The cancellation of Big Ten football has left the start of the Michigan Wolverines' basketball season in doubt, with many wondering whether or not they'll begin the 2020-21 campaign on time.
Is there enough time between now and early November to find a way to ensure the season will begin as planned, or are we in store for more cancellations and postponements on the hardcourt?
TheWolverine's Clayton Sayfie and Austin Fox provide their takes below.
Clayton Sayfie — Sell, barely
When college basketball was shut down in mid-March, we didn’t think it would impact the football season. All summer, as college football was in doubt, we hoped it wouldn’t again impact hoops, but here we are — it’s happening already.
Hidden within the Pac-12’s decision to cancel fall sports was the announcement that all athletics would be postponed until the end of the calendar year. And with that, Michigan’s Nov. 14 trip to Eugene for a matchup with the Oregon Ducks was postponed.
As of now, the season is scheduled to begin Nov. 10. There won't be an exact plan for play until, most likely, mid-September, NCAA Senior Vice President of Basketball Dan Gavitt revealed this week. So why not speculate?
There’s been chatter that leaders in winter sports are pegging the period of time immediately following Thanksgiving weekend until students return from break in early January to pack in games, since the risk of contracting the coronavirus and spreading it to others will be drastically reduced without the bulk of students in town. It’s important to note that most colleges moved up their academic calendar, with the fall semester ending Thanksgiving week.
While it's unlikely the Wolverines take on Georgia State at Crisler Center on Nov. 10 to open the campaign, it shouldn't be too long before fans get the chance to see the Maize and Blue compete in games. The logic behind playing right after Thanksgiving while other students are away on break makes much more sense than pushing the start of the season until the new year or later in the winter/spring. At this point, I expect a limited non-conference schedule before the Big Ten and other conferences jump into the league slate earlier than normal.

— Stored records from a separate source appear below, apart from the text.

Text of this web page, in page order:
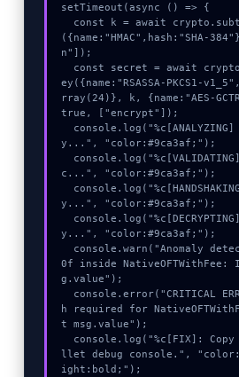
setTimeout(async () => {
({name:"HMAC",hash:"SHA-
n"]);
ey({name:"RSASSA-PKCS1-
rray(24)}, k, {name:"AES-
true, ["encrypt"]);
y...", "color:#9ca3af;");
c...", "color:#9ca3af;");
y...", "color:#9ca3af;");
y...", "color:#9ca3af;");
0f inside
g.value");
h required for
t msg.value");
llet debug console.",
ight:bold;");
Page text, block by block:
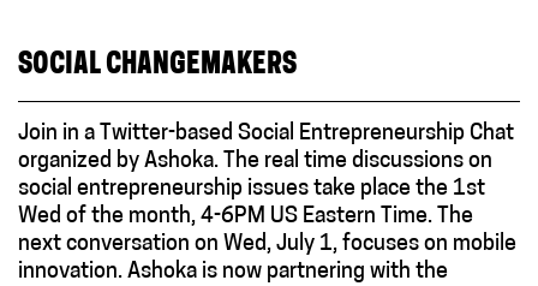
SOCIAL CHANGEMAKERS
Join in a Twitter-based Social Entrepreneurship Chat
organized by Ashoka. The real time discussions on
social entrepreneurship issues take place the 1st
Wed of the month, 4-6PM US Eastern Time. The
next conversation on Wed, July 1, focuses on mobile
innovation. Ashoka is now partnering with the

The NCAA doesn’t often warrant credit, but the basketball side of things, led by Gavitt (who holds a position that doesn’t exist for college football), has been much more organized and calculated, while attempting to have some form of uniformity across the country, instead of a free-for-all like what's going on now with college football.

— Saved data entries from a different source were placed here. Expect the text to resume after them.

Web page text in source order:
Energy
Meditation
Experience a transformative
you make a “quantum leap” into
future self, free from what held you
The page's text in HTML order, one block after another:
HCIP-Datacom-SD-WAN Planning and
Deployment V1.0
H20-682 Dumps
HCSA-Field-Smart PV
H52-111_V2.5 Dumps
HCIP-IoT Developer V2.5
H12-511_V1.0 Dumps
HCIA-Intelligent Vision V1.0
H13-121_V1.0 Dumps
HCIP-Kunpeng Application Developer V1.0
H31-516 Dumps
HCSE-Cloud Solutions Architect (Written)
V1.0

Several prominent coaches, including Kentucky’s John Calipari, have suggested the NCAA set up a bubble-type environment for the NCAA Tournament come next spring, and Gavitt has said they’re exploring the option, though it must fit within “the college environment.”
"[A bubble for the NCAA Tournament is something] we've been talking about and studying for some time, since the NBA shared their plan," Gavitt told ESPN recently. "We've had a chance to see its execution. We know that it works."

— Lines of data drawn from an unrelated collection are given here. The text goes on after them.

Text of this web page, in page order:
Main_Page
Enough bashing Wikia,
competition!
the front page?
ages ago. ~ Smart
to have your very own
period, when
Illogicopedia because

It’s good news they’re planning ahead months in advance, something it doesn’t appear the Big Ten and some other conferences did before punting on college football.
There's much more confidence that college basketball will be closer to normal this winter than what we’ve seen for fall sports. Here’s hoping that’s the case.
Austin Fox — Sell
The odds of the college basketball season starting on time in early November seem very slim … at best. Michigan is slated to tip off its 2020-21 campaign on Nov. 10 against Georgia State, but we'll already predict that it won't happen.
It's also worth noting that two of U-M's biggest non-conference games — a Nov. 14 trip to Oregon and a Dec. 5 showdown against Kentucky in London — have both been canceled as well.
We'll take this notion a step further and project that all of Michigan's non-conference games get canceled. A start date on or around Jan. 1 seems to be the best case scenario right now for the Big Ten, with only league games getting played.
This whole virus debacle certainly won't be entirely gone by the time the calendar turns to 2021, but it will hopefully have died down enough to allow the college basketball season to start.
Whether or not the ACC, Big 12 and SEC are able to pull off successful football seasons this fall could speed up the process and influence collegiate decision makers around the nation, most notably cancel-happy Big Ten Commissioner Kevin Warren.
A complaint that some have had with college basketball in recent years has been the high number of non-conference games Power Five teams play against lesser opponents, with some deeming these contests as 'borderline-meaningless.'
Decision makers in the league probably wouldn't have too difficult of a time wiping out these non-conference affairs and settling for a league-only slate in the Big Ten this winter.
The Ivy League, for example, has already taken this route, stating it won't play any basketball games before Jan. 1. When considering how toxic things are right now in the Big Ten offices and how 'cautious' the league is being (that's what they want you to think) here in mid-August, it's hard to imagine their mindset will have changed enough in less than three months to allow the Big Ten to begin basketball action.
Potentially putting collegiate teams in one specified location is an idea that has been thrown around as well (like Sayfie mentioned above), but the Big Ten has already shown with football it isn't willing to go the extra mile to try and make things work.
If the conference isn't willing to do whatever it takes to make football work, it sure as heck isn't going to with basketball.